Upbit solana hot wallet breach: $36m loss, transfers halted, users reimbursed

Upbit Halts Transfers After $36M Solana Hot Wallet Breach, Vows Full Reimbursement

South Korea’s largest cryptocurrency exchange, Upbit, has suspended all deposits and withdrawals after uncovering roughly $36 million in unauthorized withdrawals from one of its Solana hot wallets. The breach, detected in the early hours of Thursday local time, has prompted a full-scale security review across the platform and renewed concerns over centralized exchange security at a critical moment for its parent company, Dunamu.

According to Upbit, the suspicious activity was first identified at around 4:42 am local time (7:42 pm UTC). Once abnormal Solana-network outflows were detected, the exchange immediately halted all on-chain transfers and began a comprehensive inspection of every supported asset. Trading services remain operational internally, meaning users can still buy and sell crypto within the platform, but no funds can currently be moved on or off the exchange.

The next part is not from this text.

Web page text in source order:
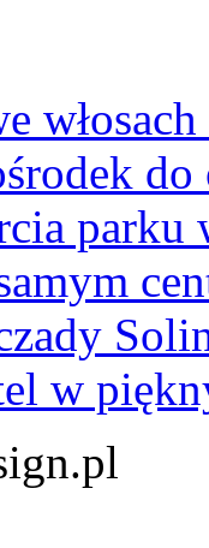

Upbit emphasized that the incident was confined to a single hot wallet connected to the Solana network. The company stated that its cold wallets—offline wallets designed specifically to protect long-term reserves—were not affected. In response, Upbit rapidly migrated remaining assets from affected hot wallets into cold storage and initiated on-chain measures to freeze or track compromised funds wherever possible.

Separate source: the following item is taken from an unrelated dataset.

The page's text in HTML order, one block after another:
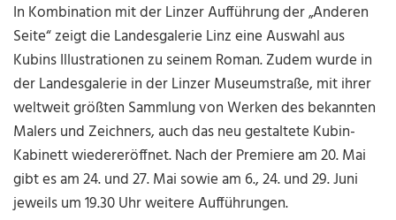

The exchange has committed to fully compensating any user balances impacted by the breach. Upbit reassured customers that all losses stemming from the hot wallet compromise will be covered from its own reserves, stressing that no client funds will be permanently lost as a result of the incident. Users are not being asked to take any specific action to claim reimbursement; balances will be restored automatically once the internal review is complete.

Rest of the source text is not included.